このような名前のずれは、薬草では珍しくありません。原料の入手しやすさ、収量、加工のしやすさ、風味、流通の慣習が変わっても、すでに知られた商品名だけが生き残ることがあります。
ただし、ハブソウとエビスグサは近縁でも別種です。海外では Senna occidentalis の種子が決明子に混入・代用される問題もあり、香港の公的な中薬材資料は両者を区別しています。野外採取したセンナ属植物を、見た目だけでハブ茶や決明子へ代用してはいけません。
日本薬局方では、何がケツメイシなのか
日本薬局方は、ケツメイシをエビスグサ Cassia obtusifolia または Cassia tora の種子と定めています。葉、莢、根ではなく、成熟した種子が対象です。
| 項目 | 日本薬局方上の内容 |
|---|---|
| 基原植物 | Cassia obtusifolia L. または Cassia tora L. |
| 使用部位 | 種子 |
| 形 | 短円柱形で、一端が鋭く、もう一端が平たい |
| 大きさ | 長さ3~6mm、径2~3.5mm |
| 外面 | 緑褐色~褐色でつやがあり、側面に淡黄褐色の線または帯がある |
| 品質確認 | 性状、確認試験、純度、乾燥減量、灰分、エキス含量などで確認する |
センブリにはスウェルチアマリン、薄荷油にはメントールの最低含量規格がありますが、ケツメイシは同じ形で単一成分の含量だけを品質の物差しにしていません。外観、顕微鏡的特徴、呈色反応、純度、エキス含量などを組み合わせ、「確かに決明子であり、流通生薬として一定の品質を満たすか」を見ます。

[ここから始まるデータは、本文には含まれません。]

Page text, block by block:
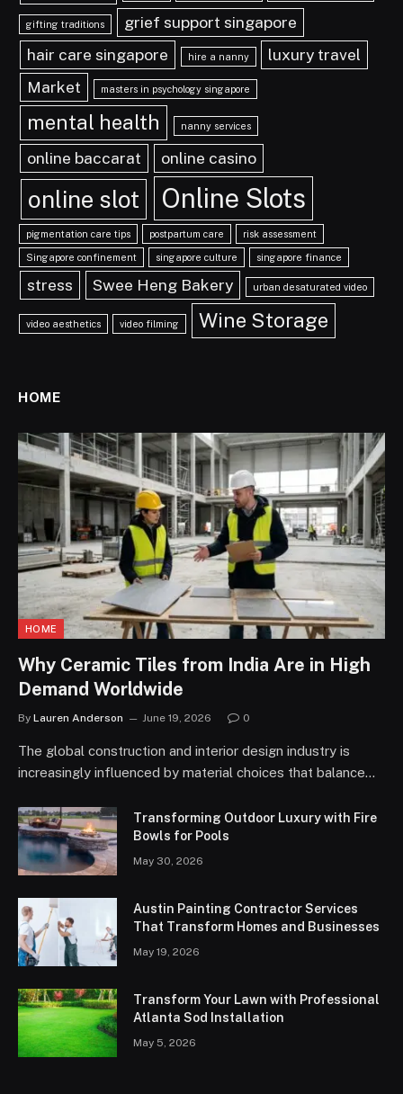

薬局方に収載されていることは、ケツメイシが医薬品原料として公的に同定・規格化されていることを示します。しかし、それだけで食品のハブ茶すべてが薬局方品質であることや、あらゆる伝統的効能が確認されたことを意味するわけではありません。
ケツメイシは、食品か医薬品か
答えは、製品の目的と扱いによってどちらにもなります。
厚生労働省の食薬区分では、エビスグサの種子と葉は「医薬品的効能効果を標ぼうしない限り医薬品と判断しない」原材料の一覧に掲載されています。したがって、種子を焙煎して茶として販売することはできます。
一方、単一生薬の一般用医薬品として承認を受けるケツメイシには、基原、品質、一日量、煎じ方、効能・効果、使用上の注意が定められます。現行の承認基準では、成人の一日量は10gで、水約600mLから約400mLまで煎じ、食前または食間に3回へ分ける用法です。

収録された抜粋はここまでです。